L’ambito in cui ci muoviamo è molto ampio e abbraccia il Mondo intero. Le migrazioni cui assistiamo sono fenomeni (non arrestabili) di livello globale e, in quanto tali, richiedono risposte globali. E infatti le esperienze di questi anni mostrano che una soluzione a livello esclusivamente nazionale è inadeguata. _ Qui tornano evidenti i limiti della Politica e delle sue istituzioni: globalizzazione dei mercati, migrazioni di interi popoli, interdipendenza economica e ambientale sono sfide che richiedono risposte sovranazionali. _ Nel caso europeo, in particolare, si aggiunge la questione dei nuovi cittadini comunitari, che hanno quindi libertà di movimento sull’intero territorio dell’Unione Europea. L’arrivo massiccio (è eccessivo parlare di “invasione”) di persone dall’est europeo a seguito dell’allargamento dell’UE, ha infatti trovato impreparati i governi europei, che in un primo momento hanno sottovalutato la situazione, per poi ricorrere a rimedi di emergenza come il decreto sicurezza licenziato dal Consiglio dei Ministri italiano ad inizio novembre. Il problema però, è importante sottolinearlo, viene da lontano.

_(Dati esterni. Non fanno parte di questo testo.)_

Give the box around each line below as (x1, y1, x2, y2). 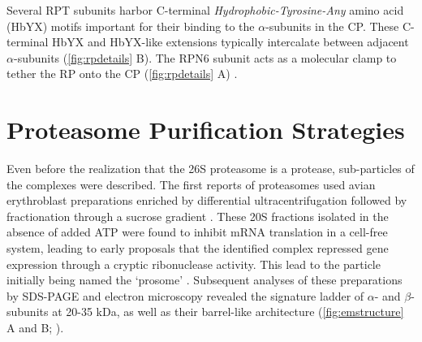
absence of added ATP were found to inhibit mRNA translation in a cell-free (6, 223, 388, 240)
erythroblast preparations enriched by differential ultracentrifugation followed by (6, 192, 407, 209)
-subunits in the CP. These (265, 17, 399, 34)
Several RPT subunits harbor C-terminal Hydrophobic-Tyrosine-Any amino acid (6, 2, 404, 18)
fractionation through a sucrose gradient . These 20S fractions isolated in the (6, 207, 389, 224)
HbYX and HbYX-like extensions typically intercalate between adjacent (52, 33, 409, 50)
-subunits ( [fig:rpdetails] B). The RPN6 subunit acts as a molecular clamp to (13, 49, 397, 66)
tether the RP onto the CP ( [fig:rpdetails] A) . (6, 65, 238, 82)

Ovvero dalle tappe (troppo) forzate con cui in sede comunitaria si è deciso l’ingresso nell’UE anche a quei Paesi, come appunto la Romania, ma anche la Bulgaria e la Polonia, che dal punto di vista istituzionale, economico e sociale erano e restano troppo lontani dagli standard dell’Europa centrale ed occidentale.
Basta un dato: tra il 2004 e il 2007 sono entrati nell’UE 12 nuovi Paesi (prima erano 15) per un totale di oltre 106 milioni di cittadini (prima erano 386 milioni), ovvero quasi il 30% in più in soli 3 anni. Se consideriamo che il reddito pro-capite annuo dei Paesi con più abitanti tra gli ultimi entrati (Polonia, Romania e Ungheria) oscilla tra i 10 e i 18 mila dollari, a fronte di una media europea di 30 mila, non c’è da stupirsi che ci sia una immigrazione che coinvolge i Paesi europei più “benestanti” come Francia, Germania e, appunto, Italia.
Sia chiaro: io sono un europeista convinto, fiero sostenitore dei valori che il Vecchio Continente sa esprimere, quali la Pace, i diritti umani, la multiculturalità, la tutela del lavoro e dell’ambiente.
Ma è fondamentale che non si rompa il precario equilibrio su cui regge l’impalcatura europea. E proprio perché questi fenomeni provocano nel tessuto sociale tensioni che non aiutano l’integrazione e la pacifica convivenza, sarebbe stato opportuno valutare i tempi e i modi giusti per un inserimento graduale e il più “indolore” possibile, prevedendo per quei Paesi un periodo di “irrobustimento” politico ed economico con il sostegno esterno dell’UE.
Ma ormai la situazione è questa e con questa bisogna fare i conti. Dobbiamo dunque chiederci se intendiamo costruire una comunità o accontentarci di un insieme indefinito di persone che vivono in un determinato territorio. Io opto per la prima proposta.
Deve essere chiaro però che una comunità si basa su valori condivisi, sulla solidarietà e il rispetto delle regole. E quindi il diritto all’accoglienza deve trovare bilanciamento nel diritto alla sicurezza, e al dovere morale di solidarietà deve corrispondere quello del rispetto della legalità. Come ci dicevano da piccoli: “Ci sono diritti e doveri...”.